Ralph K. Jenner, of Hugo, for defendants in error.
This is an action in ejectment and to quiet title and for damages by the alleged owner of premises against the occupant under a tax deed and his grantors.
Plaintiff below pleaded tender of all taxes, penalties, interest, and costs as required by statute (sec. 12761, O. S. 1931, 68 Okla. Stat. Ann. § 453). Defendant then moved to require plaintiff to deposit in court the sum theretofore agreed upon as the proper amount necessary to redeem the land from tax sale. The court sustained the motion and denied plaintiff the right to proceed further with the cause until the deposit was forthcoming. Upon plaintiff's refusal to comply, the action was dismissed, and plaintiff appeals.
Plaintiff admits that the land in question was legally subject to taxation, had been duly assessed and extended upon the tax rolls for the years involved in substantial compliance with the statutes, and that the taxes had not been paid. He also agrees that under the decision in Thompson v. Yates, 184 Okla. 86, 85 P.2d 415, actual tender of the money into court is ordinarily necessary in such circumstances, even if the tax deed is void. But plaintiff asserts that it was error to require the deposit of actual cash for defendant's use and benefit in view of the allegation of damages in the nature of loss of rents and profits occasioned by the wrongful withholding of the premises by the defendant. He insists that this issue should have been tried and the respective claims or equities of the parties fully adjudicated and the amount of his damages, if any, set off against the sum required to redeem from the tax sale before compelling him to deposit any money to the use and benefit of the defendant.
Plaintiff says that this court in Schuman v. Board of County Com'rs, etc., 184 Okla. 339, 87 P.2d 151, has indicated that such matters may be adjudicated between the parties in an action involving a tax deed. But the case lends little assistance here. We say, however, that the trial court in cases of this character may, as in other cases for the possession of real property, adjudicate the claims of the parties arising out of the use and occupancy of land. But such issues are not to be considered until the question of the alleged invalidity of the tax deed is determined. Tender into court as aforesaid is a necessary condition precedent to further proceeding upon the latter issue (sec. 12761, supra), where the land was legally taxable, had been duly assessed and extended on the tax rolls and the taxes were unpaid. See Thompson v. Yates, supra.

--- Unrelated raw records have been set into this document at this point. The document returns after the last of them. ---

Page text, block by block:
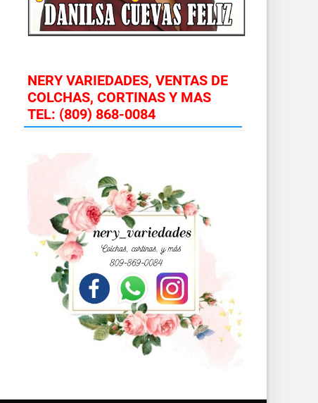
NERY VARIEDADES, VENTAS DE
COLCHAS, CORTINAS Y MAS
TEL: (809) 868-0084
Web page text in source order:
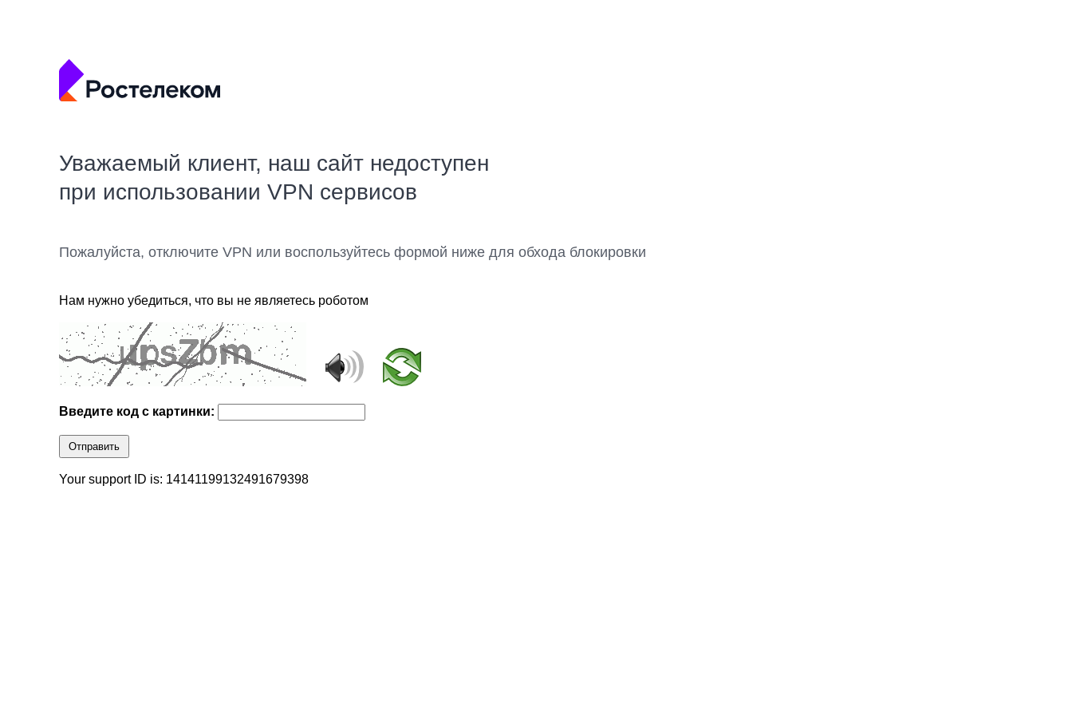
Уважаемый клиент, наш сайт недоступен
при использовании VPN сервисов
Пожалуйста, отключите VPN или воспользуйтесь формой ниже для обхода блокировки
Нам нужно убедиться, что вы не являетесь роботом
Введите код с картинки:
Отправить
Your support ID is: 14141199132491679398
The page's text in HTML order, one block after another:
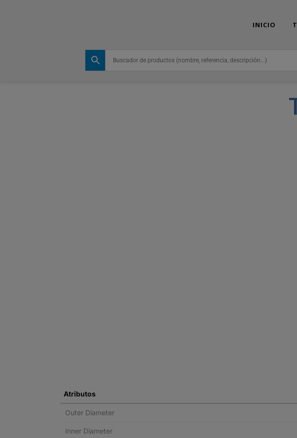
INICIO
Atributos
Outer Diameter
Inner Diameter
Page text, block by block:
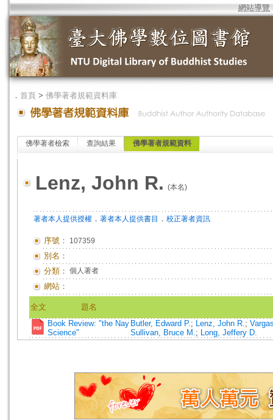
網站導覽
． 首頁 > 佛學著者規範資料庫
佛學著者檢索 查詢結果 佛學著者規範資料
Lenz, John R. (本名)
著者本人提供授權 ． 著者本人提供書目 ． 校正著者資訊
序號： 107359
別名：
分類： 個人著者
網站：
全文
題名
Book Review: "the Nay
Science"
Butler, Edward P.; Lenz, John R.;
Sullivan, Bruce M.; Long, Jeffery D.
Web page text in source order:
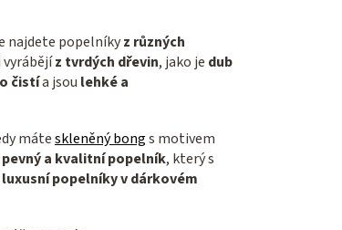
najdete popelníkyz různých
vyrábějíz tvrdých dřevin, jako je dub
čistía jsou lehké a
máteskleněný bongs motivem
pevný a kvalitnípopelník, který s
luxusní popelníky v dárkovém
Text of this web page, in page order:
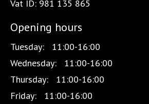
Vat ID: 981 135 865
Opening hours
Tuesday:
11:00-16:00
Wednesday:
11:00-16:00
Thursday:
11:00-16:00
Friday:
11:00-16:00
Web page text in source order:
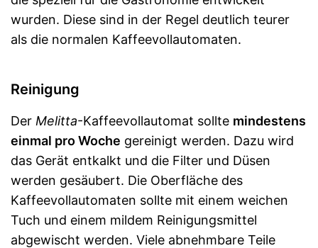
wurden. Diese sind in der Regel deutlich teurer
als die normalen Kaffeevollautomaten.
Reinigung
Der Melitta-Kaffeevollautomat sollte mindestens
einmal pro Woche gereinigt werden. Dazu wird
das Gerät entkalkt und die Filter und Düsen
werden gesäubert. Die Oberfläche des
Kaffeevollautomaten sollte mit einem weichen
Tuch und einem mildem Reinigungsmittel
abgewischt werden. Viele abnehmbare Teile
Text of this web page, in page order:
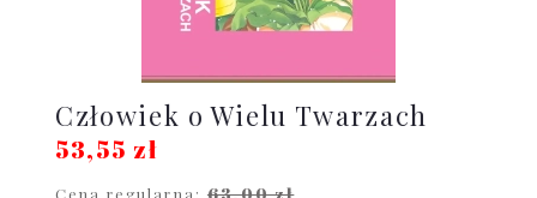
Człowiek o Wielu Twarzach
53,55 zł
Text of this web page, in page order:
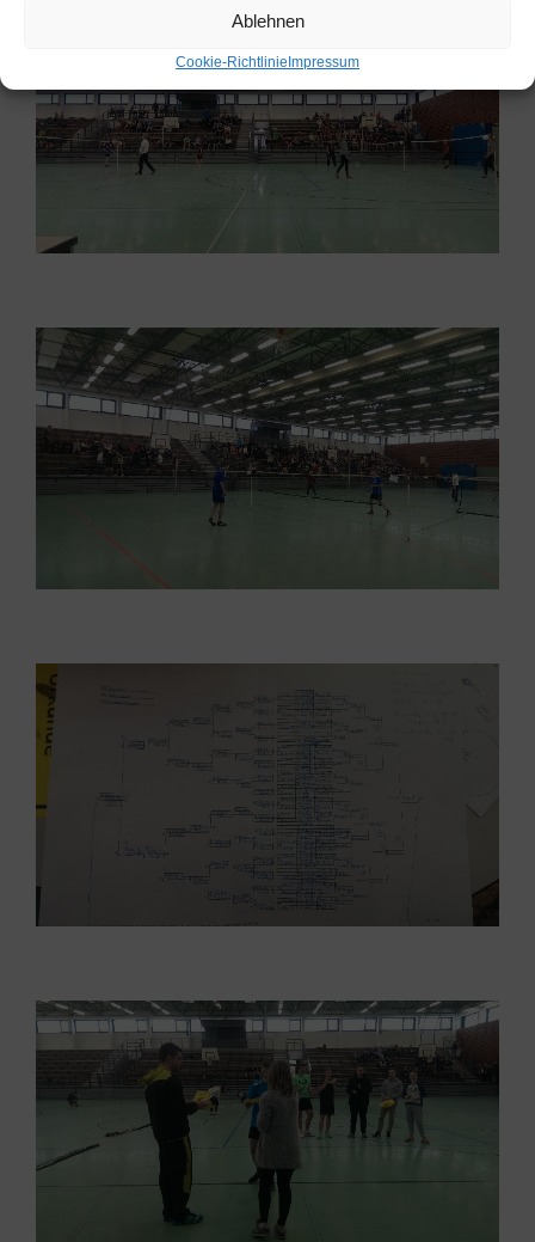
Ablehnen
Cookie-RichtlinieImpressum
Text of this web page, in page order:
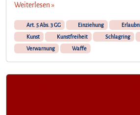
Weiterlesen »
Art. 5 Abs. 3 GG Einziehung
Kunst
Kunstfreiheit Schlagring
Verwarnung
Waffe
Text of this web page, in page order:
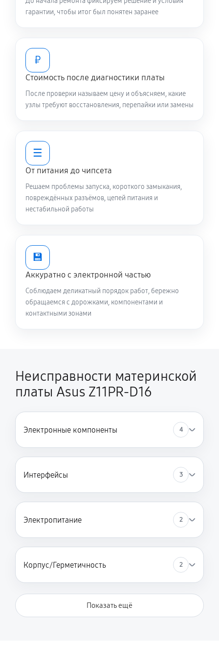
гарантии, чтобы итог был понятен заранее
₽
Стоимость после диагностики платы
После проверки называем цену и объясняем, какие
узлы требуют восстановления, перепайки или замены
☰
От питания до чипсета
Решаем проблемы запуска, короткого замыкания,
повреждённых разъёмов, цепей питания и
нестабильной работы
💾
Аккуратно с электронной частью
Соблюдаем деликатный порядок работ, бережно
обращаемся с дорожками, компонентами и
контактными зонами
Неисправности материнской
платы Asus Z11PR-D16
Электронные компоненты 4
Интерфейсы 3
Электропитание 2
Корпус/Герметичность 2
Показать ещё
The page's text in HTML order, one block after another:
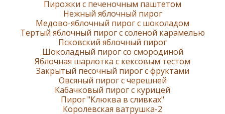
Пирожки с печеночным паштетом
Нежный яблочный пирог
Медово-яблочный пирог с шоколадом
Тертый яблочный пирог с соленой карамелью
Псковский яблочный пирог
Шоколадный пирог со смородиной
Яблочная шарлотка с кексовым тестом
Закрытый песочный пирог с фруктами
Овсяный пирог с черешней
Кабачковый пирог с курицей
Пирог "Клюква в сливках"
Королевская ватрушка-2
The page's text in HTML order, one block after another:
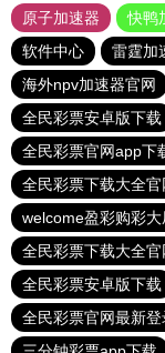
原子加速器
快鸭
软件中心
雷霆加
海外npv加速器官网
全民彩票安卓版下载
全民彩票官网app下
全民彩票下载大全官
welcome盈彩购彩
全民彩票下载大全官
全民彩票安卓版下载
全民彩票官网最新登
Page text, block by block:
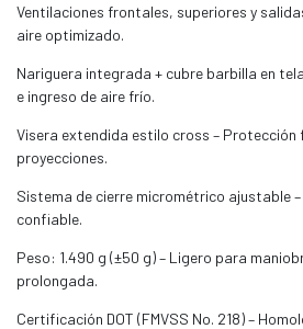
Ventilaciones frontales, superiores y
aire optimizado.
Nariguera integrada + cubre barbilla en
e ingreso de aire frío.
Visera extendida estilo cross – Protección
proyecciones.
Sistema de cierre micrométrico ajustable
confiable.
Peso: 1.490 g (±50 g) – Ligero para
prolongada.
Certificación DOT (FMVSS No. 218) –
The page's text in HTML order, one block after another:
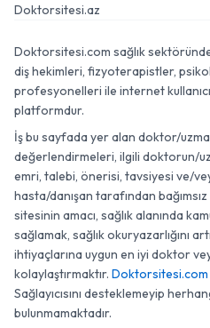
Doktorsitesi.az
Doktorsitesi.com sağlık
diş hekimleri, fizyoterapistler,
profesyonelleri ile internet
platformdur.
İş bu sayfada yer alan doktor/
değerlendirmeleri, ilgili doktorun/
emri, talebi, önerisi, tavsiyesi ve/
hasta/danışan tarafından
sitesinin amacı, sağlık alanında
sağlamak, sağlık okuryazarlığını
ihtiyaçlarına uygun en iyi doktor
kolaylaştırmaktır. Doktorsitesi.com
Sağlayıcısını desteklemeyip
bulunmamaktadır.
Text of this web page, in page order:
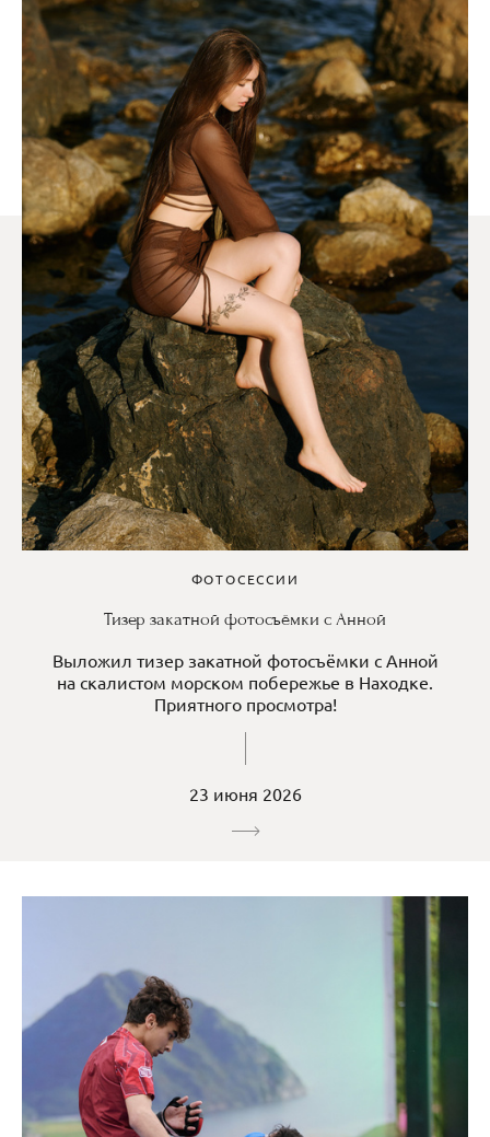
ФОТОСЕССИИ
Тизер закатной фотосъёмки с Анной
Выложил тизер закатной фотосъёмки с Анной
на скалистом морском побережье в Находке.
Приятного просмотра!
23 июня 2026
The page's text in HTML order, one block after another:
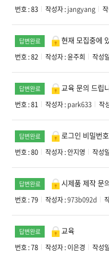
번호 : 83 작성자 : jangyang
답변완료 현재 모집중에
번호 : 82 작성자 :윤주희 작성
답변완료 교육 문의 드립
번호 : 81 작성자 : park633 작
답변완료 로그인 비밀번
번호 : 80 작성자 :안지영 작성
답변완료 시제품 제작 문
번호 : 79 작성자 :973b092d
답변완료 교육
번호 : 78 작성자 : 이은경 작성
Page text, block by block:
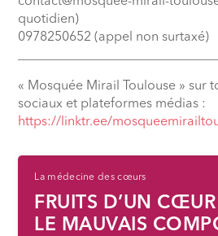
quotidien)
0978250652 (appel non surtaxé)
« Mosquée Mirail Toulouse » sur
sociaux et plateformes médias :
⁠https://linktr.ee/
La médecine des cœurs
FRUITS D’UN
LE MAUVAIS
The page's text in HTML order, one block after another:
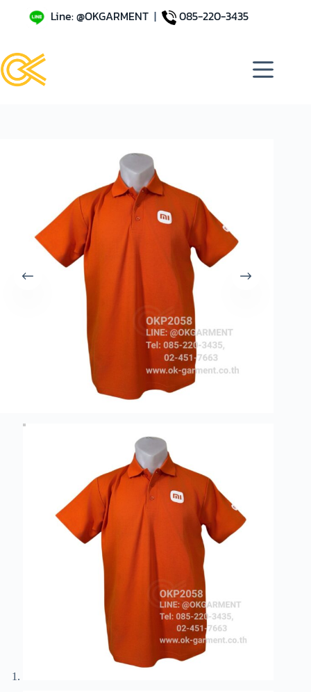
Line: @OKGARMENT| 085-220-3435
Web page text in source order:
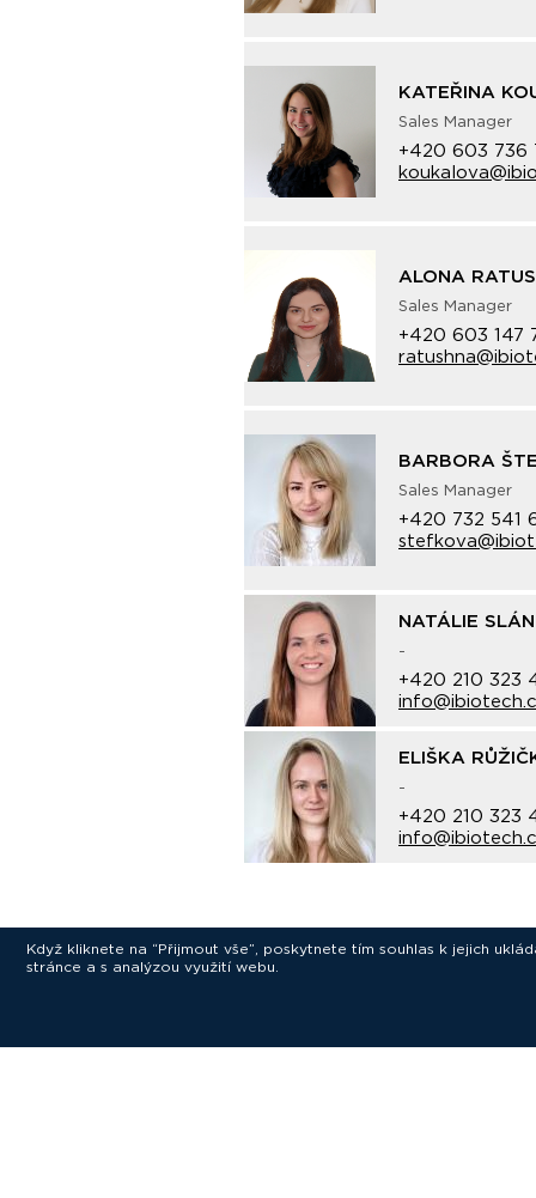
KATEŘINA
Sales Manager
+420 603 736
ALONA
Sales Manager
+420 603 147
BARBORA
Sales Manager
+420 732 541
NATÁLIE
-
+420 210 323
ELIŠKA
-
+420 210 323
Když kliknete na “Přijmout vše”, poskytnete tím souhlas k jejich
stránce a s analýzou využití webu.
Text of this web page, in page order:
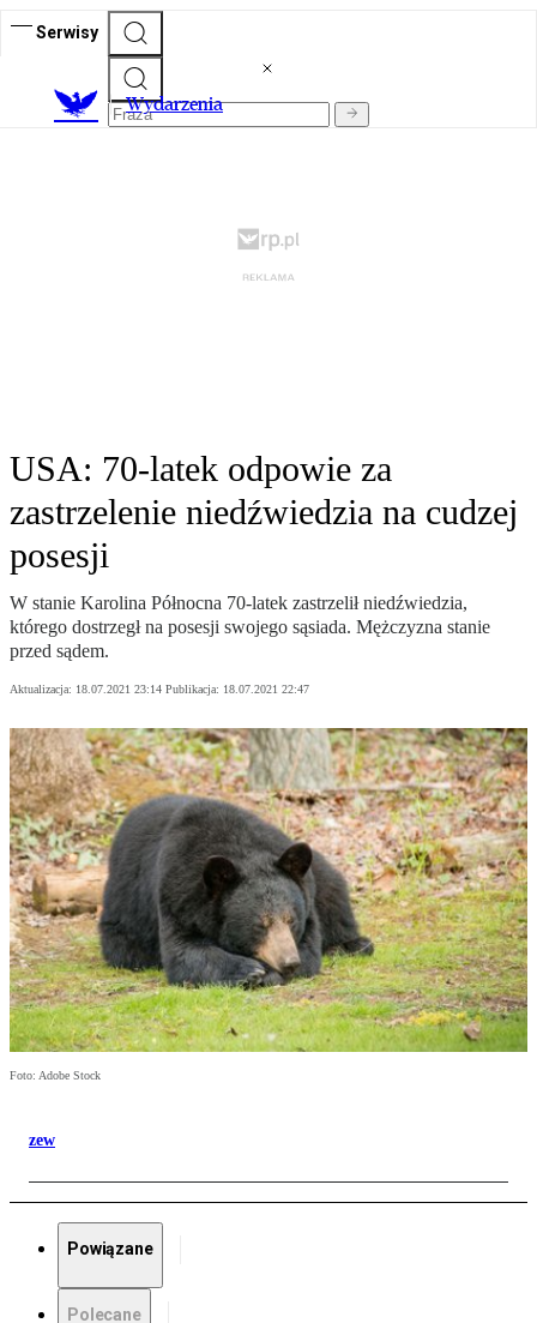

Such were the circumstances here. In such case, tender of the money into court must be made, unless waived, before the court may proceed with the trial. If tender is not made as directed, the court can do no more than dismiss the action. If tender is made, the sum so deposited should remain in the court until all issues are determined, and in event of a judgment in plaintiff's favor for damages, the same should be set off against such deposit in a manner suitable in the circumstances.
The judgment is affirmed.
BAYLESS, C. J., and RILEY, HURST, and DANNER, JJ., concur.